When meeting with Merkel, Wang said China sticks to peaceful development, and will through steadily deepening reform and opening up, solve the existing problem of imbalance and insufficient development to meet people’s desire for a better life and to fulfill the promises of the party and the government to the people.

Wang said China cannot develop itself in isolation from the world, nor can the world develop without the 1.4 billion Chinese people, and China advocates countries to together build a community of shared future for humankind.

Facing the profound and complex changes in the international situation, China always insists on doing its own share firstly, staying calm and clear-headed, showing composure, shouldering responsibility and reacting rationally, he noted.

Wang called on China and Germany, as all-around strategic partners, to strengthen cooperation in building a more fair and reasonable global governance system, and to jointly face the uncertainties.

The Chinese vice president also said that China has always viewed Europe from a strategic height and with a long-term vision, and firmly supported the European integration. Wang added that China is a trustworthy partner for Europe to have dialogue on an equal footing.

Chancellor Merkel said Germany appreciates China’s great achievements in economic development and believes that China can definitely achieve the ambitious goals of eradicating poverty and finishing building a moderately prosperous society on schedule.
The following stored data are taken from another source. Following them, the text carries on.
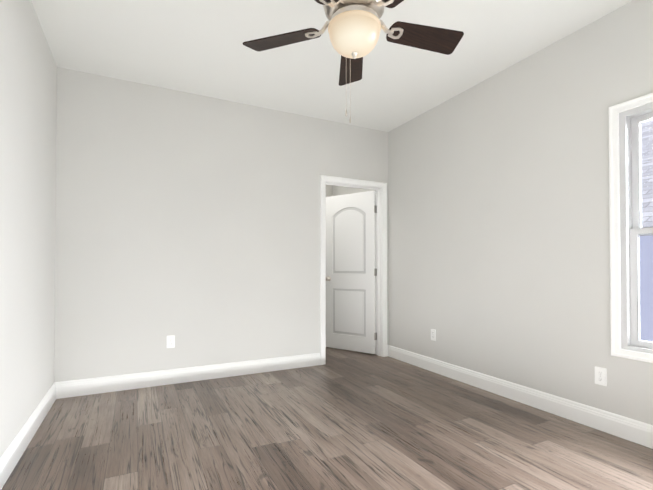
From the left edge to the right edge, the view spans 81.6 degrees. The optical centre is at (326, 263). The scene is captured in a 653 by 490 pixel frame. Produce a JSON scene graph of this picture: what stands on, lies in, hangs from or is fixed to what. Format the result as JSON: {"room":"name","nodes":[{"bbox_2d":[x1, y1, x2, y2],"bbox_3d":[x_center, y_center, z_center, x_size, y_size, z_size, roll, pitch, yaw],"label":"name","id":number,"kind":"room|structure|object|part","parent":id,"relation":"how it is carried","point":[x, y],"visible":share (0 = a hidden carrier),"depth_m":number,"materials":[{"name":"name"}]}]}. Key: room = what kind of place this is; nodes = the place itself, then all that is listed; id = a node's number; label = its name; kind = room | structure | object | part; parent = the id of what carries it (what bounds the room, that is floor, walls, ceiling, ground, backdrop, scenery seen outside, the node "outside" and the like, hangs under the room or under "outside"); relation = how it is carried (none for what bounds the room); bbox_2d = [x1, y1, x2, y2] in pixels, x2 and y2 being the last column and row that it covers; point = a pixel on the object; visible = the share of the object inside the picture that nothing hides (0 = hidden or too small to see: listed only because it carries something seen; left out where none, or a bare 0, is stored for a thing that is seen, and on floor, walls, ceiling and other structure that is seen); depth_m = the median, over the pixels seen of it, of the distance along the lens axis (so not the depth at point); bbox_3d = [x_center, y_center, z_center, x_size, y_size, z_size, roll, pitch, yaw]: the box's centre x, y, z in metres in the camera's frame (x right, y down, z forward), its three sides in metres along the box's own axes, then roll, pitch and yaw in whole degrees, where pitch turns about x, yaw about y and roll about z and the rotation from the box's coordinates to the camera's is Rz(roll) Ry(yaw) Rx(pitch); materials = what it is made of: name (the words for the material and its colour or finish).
{"room":"empty bedroom","nodes":[
{"label":"empty bedroom","id":0,"kind":"room"},
{"bbox_2d":[0,0,56,457],"bbox_3d":[-1.267,-0.284,1.070,0.120,2.740,4.770,0,-1,-27],"label":"wall","id":1,"kind":"structure","parent":0,"point":[28,95],"depth_m":2.27,"materials":[{"name":"grey paint"}]},
{"bbox_2d":[0,382,59,489],"bbox_3d":[-1.206,1.019,1.085,0.016,0.135,4.530,0,-1,-27],"label":"baseboard","id":2,"kind":"structure","parent":1,"relation":"attached to","point":[8,461],"depth_m":2.25,"materials":[{"name":"white wood"}]},
{"bbox_2d":[54,67,388,381],"bbox_3d":[-0.766,-0.250,3.927,3.350,2.740,0.120,0,-1,-27],"label":"wall","id":3,"kind":"structure","parent":0,"point":[190,222],"depth_m":3.57,"materials":[{"name":"grey paint"}]},
{"bbox_2d":[167,335,174,347],"bbox_3d":[-1.442,0.725,3.502,0.072,0.116,0.007,0,-1,-27],"label":"electrical outlet","id":4,"kind":"object","parent":3,"relation":"attached to","point":[170,341],"visible":1,"depth_m":3.50,"materials":[{"name":"plastic"}]},
{"bbox_2d":[60,353,319,397],"bbox_3d":[-1.137,1.049,3.648,2.390,0.135,0.016,0,-1,-27],"label":"baseboard","id":5,"kind":"structure","parent":3,"relation":"attached to","point":[81,387],"depth_m":3.53,"materials":[{"name":"white wood"}]},
{"bbox_2d":[326,191,376,353],"bbox_3d":[0.312,0.111,4.885,0.790,2.018,0.062,-1,-1,36],"label":"door leaf","id":6,"kind":"structure","parent":3,"relation":"in","point":[364,203],"depth_m":4.85,"materials":[{"name":"white wood"}]},
{"bbox_3d":[0.297,0.099,4.894,0.441,1.581,0.033,-1,-1,36],"label":"door panel fields","id":7,"kind":"part","parent":6,"relation":"part of","materials":[{"name":"white wood"}]},
{"bbox_3d":[0.606,0.114,4.670,0.046,1.668,0.046,0,-1,-27],"label":"door jamb hinges","id":8,"kind":"part","parent":6,"relation":"part of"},
{"bbox_2d":[320,175,386,364],"bbox_3d":[0.306,0.073,4.453,0.894,2.107,0.144,0,-1,-27],"label":"door frame","id":9,"kind":"structure","parent":3,"relation":"attached to","point":[325,178],"depth_m":4.57,"materials":[{"name":"white wood"}]},
{"bbox_2d":[1,347,652,489],"bbox_3d":[-0.049,1.153,2.490,3.590,0.100,6.240,0,-1,-27],"label":"floor","id":10,"kind":"structure","parent":0,"point":[341,419],"depth_m":2.37,"materials":[{"name":"brown wood"}]},
{"bbox_2d":[326,185,332,196],"bbox_3d":[-1.026,-0.232,5.442,2.690,2.740,0.120,0,-1,-27],"label":"wall","id":11,"kind":"structure","parent":0,"point":[332,190],"depth_m":5.93,"materials":[{"name":"grey paint"}]},
{"bbox_2d":[31,0,632,131],"bbox_3d":[0.282,-1.695,1.869,3.590,0.100,4.770,0,-1,-27],"label":"ceiling","id":12,"kind":"structure","parent":0,"point":[197,47],"depth_m":2.89,"materials":[{"name":"paint"}]},
{"bbox_2d":[243,0,463,122],"bbox_3d":[0.159,-1.182,1.788,1.107,0.927,1.098,0,-1,-27],"label":"ceiling fan","id":13,"kind":"object","parent":12,"relation":"hanging from","point":[354,27],"visible":1,"depth_m":1.82,"materials":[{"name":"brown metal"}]},
{"bbox_3d":[0.132,-1.055,1.791,0.252,0.123,0.252,0,-1,-27],"label":"lamp shade","id":14,"kind":"part","parent":13,"relation":"part of","materials":[{"name":"white glass"}]},
{"bbox_2d":[333,0,652,424],"bbox_3d":[1.534,-0.258,3.222,0.120,2.740,6.090,0,-1,-27],"label":"wall","id":15,"kind":"structure","parent":0,"point":[498,231],"depth_m":3.00,"materials":[{"name":"grey paint"}]},
{"bbox_2d":[431,329,435,340],"bbox_3d":[1.105,0.740,3.918,0.007,0.116,0.072,0,-1,-27],"label":"electrical outlet","id":16,"kind":"object","parent":15,"relation":"attached to","point":[433,334],"visible":1,"depth_m":3.91,"materials":[{"name":"plastic"}]},
{"bbox_2d":[387,345,652,448],"bbox_3d":[1.768,1.037,2.586,0.020,0.135,4.530,0,-1,-27],"label":"baseboard","id":17,"kind":"structure","parent":15,"relation":"attached to","point":[632,430],"depth_m":2.85,"materials":[{"name":"white wood"}]},
{"bbox_2d":[595,366,606,385],"bbox_3d":[1.817,0.748,2.507,0.007,0.116,0.072,0,-1,-27],"label":"electrical outlet","id":18,"kind":"object","parent":15,"relation":"attached to","point":[600,376],"visible":1,"depth_m":2.50,"materials":[{"name":"plastic"}]},
{"bbox_2d":[609,93,652,362],"bbox_3d":[2.129,-0.215,2.029,0.151,1.609,1.019,0,-1,-27],"label":"window","id":19,"kind":"structure","parent":15,"relation":"in","point":[625,117],"depth_m":2.39,"materials":[{"name":"plastic"}]},
{"bbox_3d":[2.136,-0.209,2.032,0.064,1.450,0.845,0,-1,-27],"label":"window sashes","id":20,"kind":"part","parent":19,"relation":"part of","materials":[{"name":"white plastic"}]},
{"bbox_3d":[2.136,-0.209,2.032,0.038,1.373,0.767,0,-1,-27],"label":"glass","id":21,"kind":"part","parent":19,"relation":"part of","materials":[{"name":"white"}]},
{"label":"outside","id":22,"kind":"structure","parent":0,"visible":0},
{"bbox_3d":[5.742,1.202,4.853,8.880,0.100,13.000,0,-1,-27],"label":"ground","id":23,"kind":"structure","parent":22,"visible":0},
{"bbox_2d":[640,235,652,341],"bbox_3d":[3.921,0.381,3.944,0.200,1.520,11.000,0,-1,-27],"label":"siding","id":24,"kind":"object","parent":23,"relation":"on","point":[647,306],"depth_m":4.29,"materials":[{"name":"blue"}]},
{"bbox_2d":[640,120,652,235],"bbox_3d":[5.492,-1.632,4.761,5.000,0.040,11.000,-35,14,-23],"label":"roof","id":25,"kind":"structure","parent":24,"relation":"on","point":[649,170],"depth_m":5.29,"materials":[{"name":"grey"}]}
]}
Facing the current complex and volatile international environment in which various new problems emerge, Merkel said, Germany is always committed to safeguarding the principle of multilateralism and the existing international order.

She noted that Germany advocates to strengthen international coordination and collaboration through dialogue, disagrees with the action of exerting threat and pressure to solve problems.

She believed that Germany and China, as well as Europe and China, share broad consensus on a wide range of issues, expressing Germany’s willingness to strengthen communication, exchanges and cooperation with China, and to improve global governance system jointly with China.

When meeting with Heiko Maas, Wang said China and Germany share common interests in many fields such as deepening pragmatic cooperation, safeguarding multilateralism and free trade, improving global governance and promoting world peace.

Looking to the next stage of the bilateral relations, Wang advocates that both sides should set the right direction for the Sino-German, Sino-European win-win cooperation, encourage the enhanced exchanges in ideology, talents as well as science and technology, cement the friendship between the two peoples, and to inject more positive energy into the world.

Echoing Wang’s comments, Maas said Germany is willing to strengthen strategic communication and cooperation on multilateral issues with China, as well as to jointly tackle global challenges, safeguard multilateralism and international order, promote the liberalization of international trade.

During his visit to Germany, Wang also met with mayor of Hamburg Peter Tschentscher and Bavarian governor Markus Soeder and visited the port of Hamburg.

Before his tour to Germany, the Chinese Vice president also visited Pakistan and the Netherlands.